Business Korea citing data from Clarkson Research reported that South Korean shipbuilders would retain their global top spot in 2020 in terms of shipbuilding order volume for the third consecutive year. Traditionally second to the Chinese shipbuilding industry, the Korean yards outpaced the Chinese in the second half of 2020. In the five months through November, the Korean yards outpaced the Chinese booking 60 percent of the global orders. In the last two months of 2020 they booked orders for 85 vessels valued at more than $11 billion.

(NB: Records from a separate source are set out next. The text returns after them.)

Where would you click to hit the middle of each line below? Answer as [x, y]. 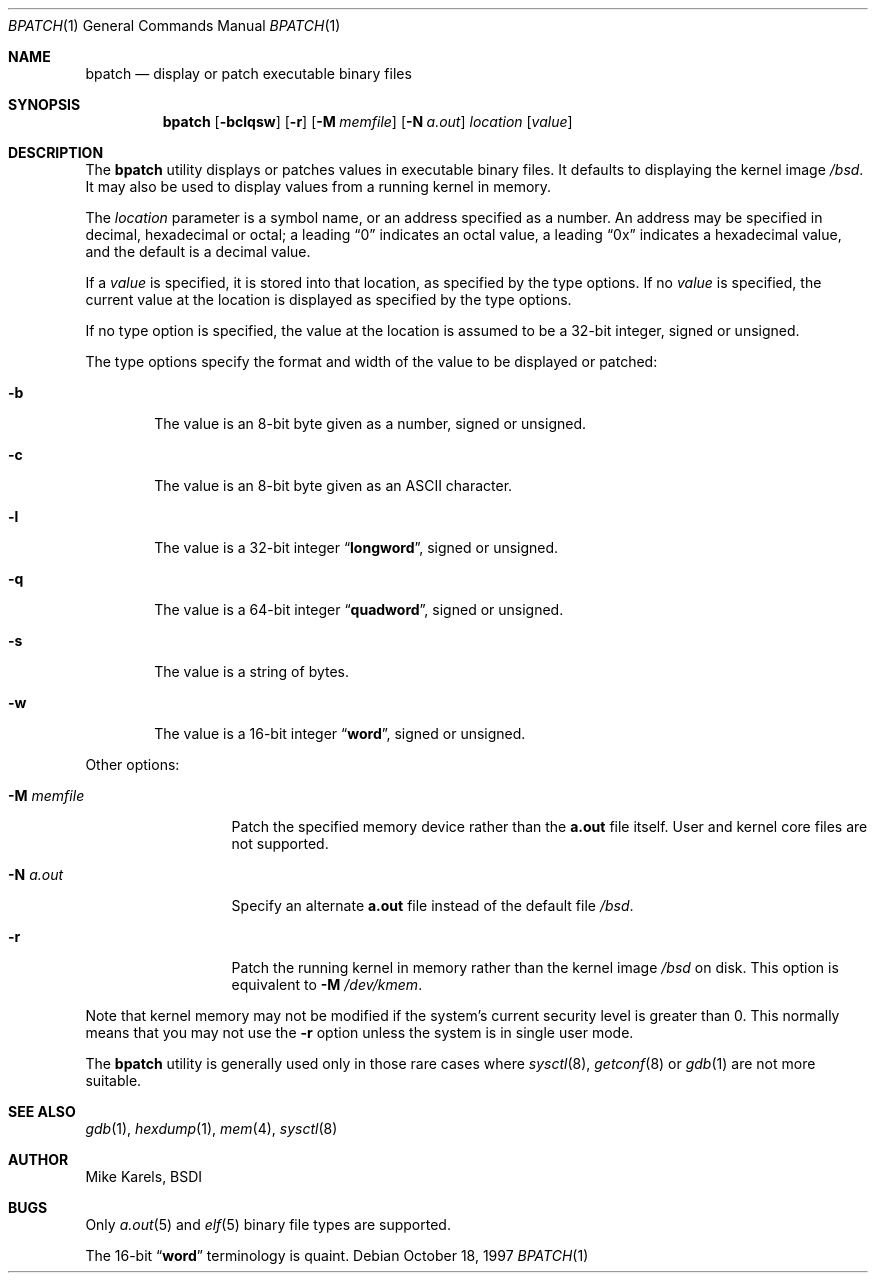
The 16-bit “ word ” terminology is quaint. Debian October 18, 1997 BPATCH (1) [337, 1255]
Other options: [132, 764]
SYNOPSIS [44, 104]
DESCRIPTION [56, 152]
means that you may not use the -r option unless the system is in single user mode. [359, 1032]
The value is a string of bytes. [252, 671]
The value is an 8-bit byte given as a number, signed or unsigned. [370, 423]
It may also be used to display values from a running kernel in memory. [318, 186]

At the beginning of December, DSME reported it had won an order for three crude oil tankers from ADNOC, a state-run oil company in Abu Dhabi, the United Arab Emirates. Valued at approximately $260 million, the order calls for the delivery of the ships by the first quarter of 2023. A letter of intent was also signed to build 10 LNG-powered very large crude carriers (VLCCs) for a European client. This would be the first time DSME has built 300,000 DWT dual-fuel VLCCs. DSME has been working to expand its scope of work into VLCCs from container ships, shuttle tankers and LPG tankers.

During 2020, DSME won orders for nine LNG carriers and floating storage as well as for four container ships, two shuttle tankers, five very large crude carriers (VLCCs), and one very large crude gas carrier (VLGC).